= New Capitalist Party =

Political party in Canada

The New Capitalist Party was a short-lived political party in Canada that nominated three candidates in Toronto-area ridings in the 1965 federal election.

The party was founded by Frank O'Hearn, who had run for Mayor of Toronto unsuccessfully in the 1947 Toronto municipal election, and had founded a religious organization called the Order of God-like People in 1961.

In the election, O'Hearn won 600 votes in York—Scarborough riding, 0.4% of the total. Doug Tilley won 235 votes in York—Humber riding, 0.6% of the total. Ferris Kendall-Leicester won 174 votes in Spadina riding, 0.8% of the total.

The party may have subscribed to monetary reform of social credit parties.

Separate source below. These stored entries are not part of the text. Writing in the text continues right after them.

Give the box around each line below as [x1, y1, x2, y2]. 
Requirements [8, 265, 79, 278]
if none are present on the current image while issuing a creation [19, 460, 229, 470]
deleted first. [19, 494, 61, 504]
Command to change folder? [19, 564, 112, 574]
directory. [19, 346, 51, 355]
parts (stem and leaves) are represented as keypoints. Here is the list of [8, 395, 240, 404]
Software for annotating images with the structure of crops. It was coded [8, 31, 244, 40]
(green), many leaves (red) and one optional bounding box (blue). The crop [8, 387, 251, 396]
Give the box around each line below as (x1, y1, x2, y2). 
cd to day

Kendall-Leicester had been a candidate for the Social Credit Party of Canada, which had largely collapsed in English-speaking Canada prior to this election.

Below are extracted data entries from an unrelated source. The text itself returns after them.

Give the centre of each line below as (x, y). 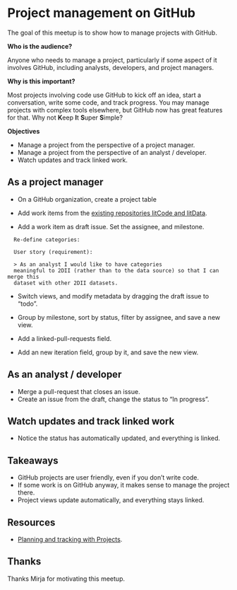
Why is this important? (41, 81)
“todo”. (28, 303)
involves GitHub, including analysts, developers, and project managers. (111, 67)
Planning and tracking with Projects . (70, 539)
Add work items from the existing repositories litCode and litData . (112, 213)
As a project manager (55, 182)
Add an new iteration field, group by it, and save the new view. (108, 352)
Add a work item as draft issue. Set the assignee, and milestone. (111, 226)
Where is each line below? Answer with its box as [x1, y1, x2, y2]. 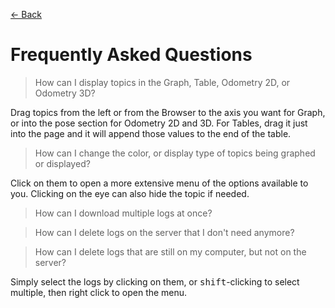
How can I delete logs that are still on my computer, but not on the [34, 245, 307, 258]
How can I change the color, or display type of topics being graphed [34, 147, 316, 159]
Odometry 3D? [34, 87, 96, 99]
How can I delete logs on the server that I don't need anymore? [34, 226, 295, 238]
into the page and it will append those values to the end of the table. [10, 127, 292, 139]
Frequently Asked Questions [10, 44, 253, 66]
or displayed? [34, 157, 91, 169]
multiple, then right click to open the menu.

O'Hearn stated that the government's banking policy had robbed Canadians of $1,000 each, and that his party would get it back "by hook or by crook". Asked to clarify this statement, he indicated that, "If we can't free ourselves by legal means, then we must resort to our inherent rights, even war if necessary." Tilley stated that the banking system is the root of all evil in Canada. The party was also opposed to the Bank of Canada's policy of burning old banknotes, arguing that they should be kept in circulation.

The party also promised to reduce the 11% federal sales tax, and the national debt, and cut the price of a loaf of bread to 5 cents.

==Sources==
- The Globe and Mail and Toronto Star, October 1965.